• _WHAT YOU NEED TO DO_: Of all the lines below, return only those starting with the line holding "centrum (151, 160)" and going on through the line holding "Weitere Schiffe", exactly as written.

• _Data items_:

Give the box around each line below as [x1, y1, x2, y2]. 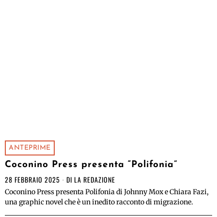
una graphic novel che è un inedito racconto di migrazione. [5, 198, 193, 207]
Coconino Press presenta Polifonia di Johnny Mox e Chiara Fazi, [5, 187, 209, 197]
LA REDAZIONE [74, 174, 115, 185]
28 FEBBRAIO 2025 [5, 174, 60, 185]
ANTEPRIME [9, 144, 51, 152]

--

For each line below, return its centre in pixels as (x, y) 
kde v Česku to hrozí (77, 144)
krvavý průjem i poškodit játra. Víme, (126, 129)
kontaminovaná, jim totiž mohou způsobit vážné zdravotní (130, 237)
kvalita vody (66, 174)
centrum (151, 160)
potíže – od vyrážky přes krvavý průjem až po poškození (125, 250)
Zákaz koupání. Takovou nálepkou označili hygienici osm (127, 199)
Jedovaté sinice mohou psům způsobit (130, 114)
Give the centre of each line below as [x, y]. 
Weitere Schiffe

--

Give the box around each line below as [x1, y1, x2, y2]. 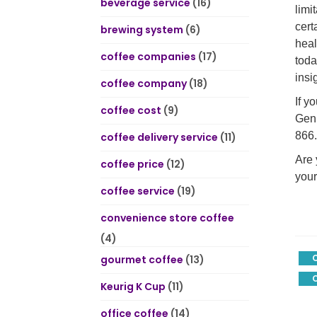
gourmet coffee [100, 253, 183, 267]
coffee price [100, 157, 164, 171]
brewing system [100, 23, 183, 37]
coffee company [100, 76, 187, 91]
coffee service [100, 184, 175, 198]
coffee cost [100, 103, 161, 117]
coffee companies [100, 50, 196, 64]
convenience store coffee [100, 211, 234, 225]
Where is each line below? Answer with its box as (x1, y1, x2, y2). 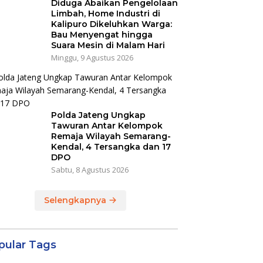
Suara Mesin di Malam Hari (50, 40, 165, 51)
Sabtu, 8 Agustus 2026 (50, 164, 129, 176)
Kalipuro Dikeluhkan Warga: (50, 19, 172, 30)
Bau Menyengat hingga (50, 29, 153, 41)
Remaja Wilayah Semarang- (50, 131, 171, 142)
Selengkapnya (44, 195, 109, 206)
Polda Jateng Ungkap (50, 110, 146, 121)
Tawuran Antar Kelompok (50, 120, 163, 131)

• _ANSWER FOR THIS EXERCISE_:
centrum (151, 160)
potíže – od vyrážky přes krvavý průjem až po poškození (125, 250)
Zákaz koupání. Takovou nálepkou označili hygienici osm (127, 199)
Jedovaté sinice mohou psům způsobit (130, 114)
Give the centre of each line below as [x, y]. 
Weitere Schiffe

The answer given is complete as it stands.